▸ ACTION ITEM
Reproduce the entries word for word but drop every picture.

▸ STUDY MATERIAL
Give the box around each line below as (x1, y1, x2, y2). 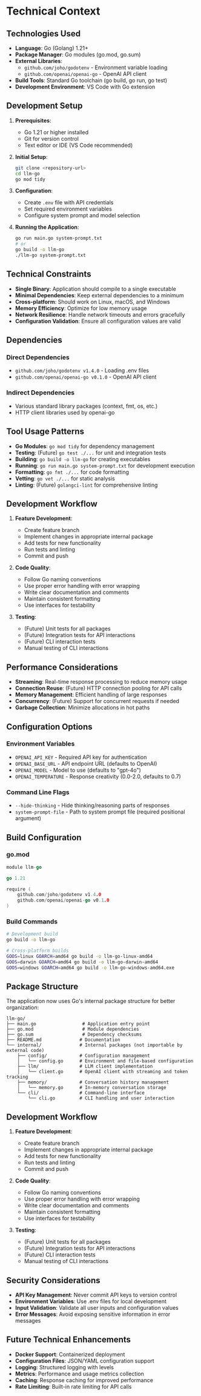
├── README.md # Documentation (6, 1037, 120, 1043)
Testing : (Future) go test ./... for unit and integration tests (15, 449, 166, 456)
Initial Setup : (15, 153, 48, 160)
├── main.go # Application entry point (6, 1021, 150, 1027)
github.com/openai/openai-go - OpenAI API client (24, 70, 147, 77)
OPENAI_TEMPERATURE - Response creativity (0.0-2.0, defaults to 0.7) (15, 772, 182, 780)
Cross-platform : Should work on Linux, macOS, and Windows (15, 298, 171, 305)
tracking (6, 1074, 28, 1081)
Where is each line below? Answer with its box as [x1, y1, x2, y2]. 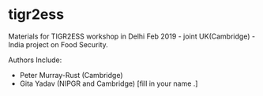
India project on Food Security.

▸ RESPONSE TO THIS TASK
Give the box around each line below as (x1, y1, x2, y2). 
├── README.md # Documentation (6, 1037, 120, 1043)
Testing : (Future) go test ./... for unit and integration tests (15, 449, 166, 456)
Initial Setup : (15, 153, 48, 160)
├── main.go # Application entry point (6, 1021, 150, 1027)
github.com/openai/openai-go - OpenAI API client (24, 70, 147, 77)
OPENAI_TEMPERATURE - Response creativity (0.0-2.0, defaults to 0.7) (15, 772, 182, 780)
Cross-platform : Should work on Linux, macOS, and Windows (15, 298, 171, 305)
tracking (6, 1074, 28, 1081)
Where is each line below? Answer with its box as [x1, y1, x2, y2]. 
India project on Food Security.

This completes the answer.